Video by Thomas Cordova.
For Chef Arthur Gonzalez of Panxa Cocina, as well as the steak-centric Hideaway space in Zaferia, the Hatch chile is sacred, as it is for the vast majority of New Mexicans.
The Hatch Valley in southern New Mexico has become synonymous with green chile, with its altitude, water and nutrient-rich soil creating a chile so distinct that its annual harvest attracts tourists, food lovers, chefs and locals to come in droves to get their 20-pound bags of freshly roasted Hatch chiles. The end of summer brings with it the ubiquitous site of road-side chile roasters, typically led by rancheros turning a cylindrical, perforated metal drum filled with green chiles over an intense, propane-fueled fire that chars and blisters them to a deep black.
“You can smell the chile in the air,” Gonzalez said. “You can smell it as the harvest is coming and then you smell the smokey, sweetness the chile brings as the community begins to roast them. It is something that continually enchants me.”

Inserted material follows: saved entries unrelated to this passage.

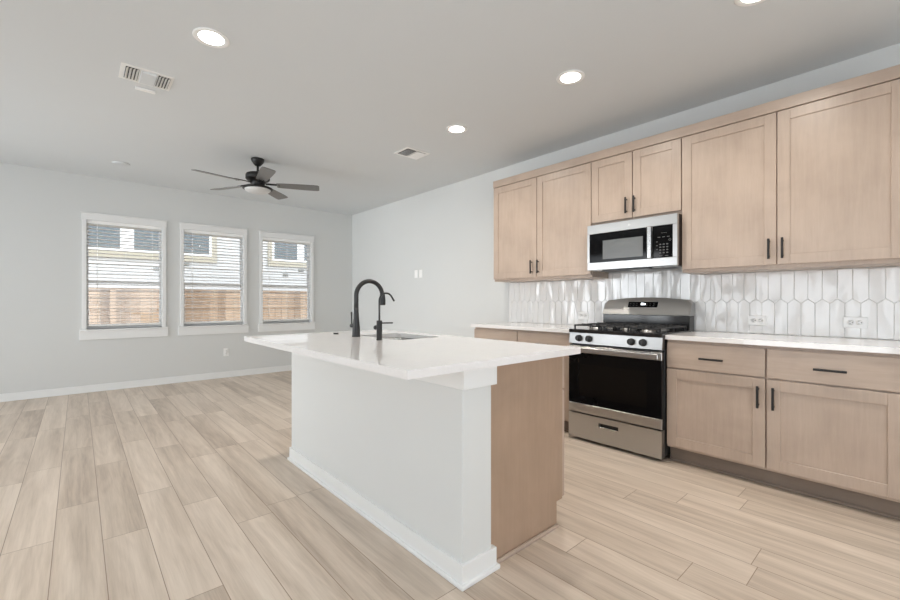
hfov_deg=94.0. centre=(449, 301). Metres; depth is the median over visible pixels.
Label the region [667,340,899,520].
base cabinet
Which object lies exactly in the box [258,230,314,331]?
window
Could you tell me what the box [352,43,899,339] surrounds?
wall
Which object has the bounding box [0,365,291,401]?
baseboard
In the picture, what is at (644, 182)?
upper cabinet
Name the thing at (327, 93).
ceiling
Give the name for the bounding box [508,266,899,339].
tile backsplash
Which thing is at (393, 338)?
sink
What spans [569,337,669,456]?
oven
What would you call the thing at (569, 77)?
recessed light
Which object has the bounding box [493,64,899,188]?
crown molding
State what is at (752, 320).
power outlet
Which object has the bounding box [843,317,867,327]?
power outlet
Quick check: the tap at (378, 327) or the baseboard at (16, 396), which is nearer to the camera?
the tap at (378, 327)
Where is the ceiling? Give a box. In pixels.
[0,0,899,214]
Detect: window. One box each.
[79,211,167,339]
[178,222,248,335]
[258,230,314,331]
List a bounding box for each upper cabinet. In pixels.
[494,162,607,282]
[592,138,681,224]
[682,79,899,274]
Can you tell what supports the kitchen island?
on the floor
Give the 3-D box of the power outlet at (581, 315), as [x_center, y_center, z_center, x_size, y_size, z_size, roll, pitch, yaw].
[1.344,0.144,4.208,0.011,0.072,0.116,0,0,-41]
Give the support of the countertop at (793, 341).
on the base cabinet at (820, 424)
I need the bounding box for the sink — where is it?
[385,337,412,339]
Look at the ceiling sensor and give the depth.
3.15 m
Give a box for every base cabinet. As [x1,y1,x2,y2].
[474,327,571,431]
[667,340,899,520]
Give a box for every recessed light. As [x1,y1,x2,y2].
[192,27,229,47]
[446,125,466,133]
[556,70,584,84]
[734,0,765,6]
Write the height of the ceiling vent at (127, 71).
0.016 m
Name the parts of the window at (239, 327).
sash, frame, sill, sash
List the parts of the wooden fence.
post, rail, rail
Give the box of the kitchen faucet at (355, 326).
[350,279,385,336]
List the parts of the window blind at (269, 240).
ladder cord, ladder cord, rail, ladder cord
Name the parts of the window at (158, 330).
sash, sash, sill, frame
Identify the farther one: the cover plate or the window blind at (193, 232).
the window blind at (193, 232)
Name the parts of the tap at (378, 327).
spout
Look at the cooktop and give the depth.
3.32 m
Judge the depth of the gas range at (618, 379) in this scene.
3.29 m
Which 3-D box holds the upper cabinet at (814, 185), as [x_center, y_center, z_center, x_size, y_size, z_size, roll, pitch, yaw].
[2.290,-0.744,2.887,0.361,1.047,1.182,0,0,-41]
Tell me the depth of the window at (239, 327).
6.26 m
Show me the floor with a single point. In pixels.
(191, 490)
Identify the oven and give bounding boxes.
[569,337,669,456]
[587,213,681,272]
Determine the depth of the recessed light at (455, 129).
3.89 m
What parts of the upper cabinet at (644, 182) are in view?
door, handle, handle, door
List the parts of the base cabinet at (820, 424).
handle, drawer, door, handle, handle, shoe molding, handle, drawer, door
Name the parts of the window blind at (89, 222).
ladder cord, rail
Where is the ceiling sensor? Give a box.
[135,86,155,93]
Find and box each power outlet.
[223,348,228,355]
[578,312,588,319]
[748,315,766,325]
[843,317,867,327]
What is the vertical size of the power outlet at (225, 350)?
0.116 m
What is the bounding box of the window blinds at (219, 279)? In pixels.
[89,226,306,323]
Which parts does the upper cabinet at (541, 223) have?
door, handle, door
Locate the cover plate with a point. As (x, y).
(119, 163)
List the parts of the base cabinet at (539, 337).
drawer, drawer, door
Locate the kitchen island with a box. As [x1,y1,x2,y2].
[287,353,563,591]
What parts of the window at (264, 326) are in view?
sash, frame, sash, sill
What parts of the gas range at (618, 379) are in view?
knob, storage drawer, control panel, knob, knob, display panel
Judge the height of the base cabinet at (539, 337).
0.882 m
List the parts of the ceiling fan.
blade, blade, lamp shade, blade, blade, blade
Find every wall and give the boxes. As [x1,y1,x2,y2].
[0,162,351,393]
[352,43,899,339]
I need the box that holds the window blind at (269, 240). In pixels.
[263,237,310,320]
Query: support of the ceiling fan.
hanging from the ceiling
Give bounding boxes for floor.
[0,371,899,599]
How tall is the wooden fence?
1.800 m
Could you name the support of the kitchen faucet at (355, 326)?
on the island countertop at (424, 355)
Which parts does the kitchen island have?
baseboard, shoe molding, panel, drawer, door
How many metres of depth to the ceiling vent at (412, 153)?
4.50 m
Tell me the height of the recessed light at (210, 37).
0.007 m
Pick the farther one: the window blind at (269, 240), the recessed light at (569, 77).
the window blind at (269, 240)
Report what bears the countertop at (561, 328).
on the base cabinet at (539, 337)
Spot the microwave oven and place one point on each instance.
(655, 242)
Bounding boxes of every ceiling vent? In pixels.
[118,62,174,90]
[394,147,429,159]
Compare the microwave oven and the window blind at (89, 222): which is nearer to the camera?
the microwave oven
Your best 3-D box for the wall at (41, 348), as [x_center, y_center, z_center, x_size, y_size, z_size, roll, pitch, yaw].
[-4.624,-0.222,5.386,7.709,2.753,0.150,0,0,-41]
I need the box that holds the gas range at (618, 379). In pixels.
[569,297,694,459]
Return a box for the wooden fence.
[89,287,306,323]
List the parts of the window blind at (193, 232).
ladder cord, rail
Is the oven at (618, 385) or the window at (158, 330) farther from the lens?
the window at (158, 330)
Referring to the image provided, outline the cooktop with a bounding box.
[569,327,690,337]
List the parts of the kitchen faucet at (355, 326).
spout
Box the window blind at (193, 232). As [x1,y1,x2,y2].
[184,230,242,323]
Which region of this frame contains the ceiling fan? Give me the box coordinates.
[192,157,318,199]
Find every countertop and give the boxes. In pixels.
[244,329,580,379]
[471,322,588,332]
[665,331,899,353]
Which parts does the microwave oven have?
door glass, underside panel, handle, control panel
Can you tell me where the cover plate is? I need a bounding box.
[111,161,129,165]
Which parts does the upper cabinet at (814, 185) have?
door, handle, handle, door
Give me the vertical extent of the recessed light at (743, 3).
0.007 m
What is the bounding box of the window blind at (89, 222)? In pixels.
[87,220,161,326]
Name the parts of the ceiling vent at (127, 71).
plate
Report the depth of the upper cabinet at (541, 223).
4.20 m
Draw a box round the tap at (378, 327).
[373,292,394,339]

That enchantment started when Gonzalez took a position in the lauded Santa Fe restaurant Geronimo and forever altered his perception of the chile and its importance to New Mexico and the United States. Going to the farmers market, Gonzalez tells the story of his first Hatch chile experience courtesy of Matt Romero of Romero farms, one of New Mexico’s most respected outfits.

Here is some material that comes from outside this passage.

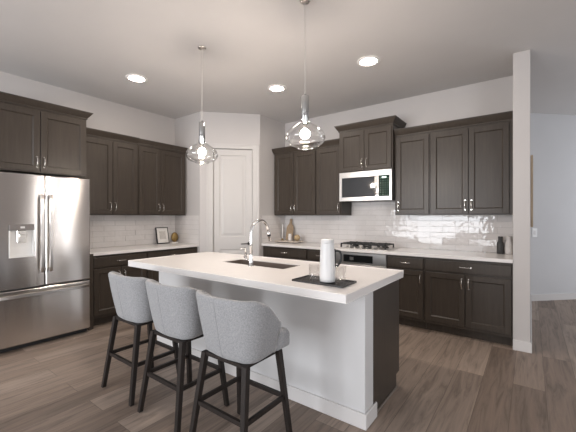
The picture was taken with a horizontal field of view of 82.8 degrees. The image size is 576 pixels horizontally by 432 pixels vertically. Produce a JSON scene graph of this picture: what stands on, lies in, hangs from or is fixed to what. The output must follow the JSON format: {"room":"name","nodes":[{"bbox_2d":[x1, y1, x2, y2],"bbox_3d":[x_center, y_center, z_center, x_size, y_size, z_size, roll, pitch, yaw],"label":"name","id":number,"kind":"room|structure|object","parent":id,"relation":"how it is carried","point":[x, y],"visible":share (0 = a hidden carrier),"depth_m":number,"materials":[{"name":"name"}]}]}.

Putting a freshly made flour tortilla in one, Romero pulled a piping hot Hatch chile from its tumble of hell, sprinkled some salt and handed it to Gonzalez in what he calls “the Hatch’s purest form.”
By the time Gonzalez began to hatch the idea of Panxa Cocina, his ode to Southwestern American cuisine in his hometown of Long Beach, he knew he would have to search out a chile savant to bring him the best.
Enter Hector Mendoza, the man who gives Gonzalez a call each year to let the chef know that the chiles “have told me they’re ready.” And for Mendoza, despite farmers having developed a chile that ripens earlier and therefore expands the chile roasting season, there is nothing more needed for great chiles than patience.
“There’s some varieties out here that are made to come off early and people tend to get all riled up because they think they can go get some and roast ’em up,” Mendoza said. “‘C’mon,’ they would say, ‘Let’s get the roasting season started!’ It doesn’t pay for you to get real excited real early because you won’t find that high quality New Mexico chile in the early market. You have to wait.”
For Mendoza, that typically means waiting into late August or early September, sometimes stretching his harvest into the middle of October. The result? Hatch chile from the Hatch Valley at its most delectable—and those are precisely the chiles you will eat when visiting Panxa Cocina.
It’s a Long Beach-only gem and experience for which the 14-hour drive to Santa Fe isn’t needed.
Panxa Cocina is located at 3937 E. Broadway.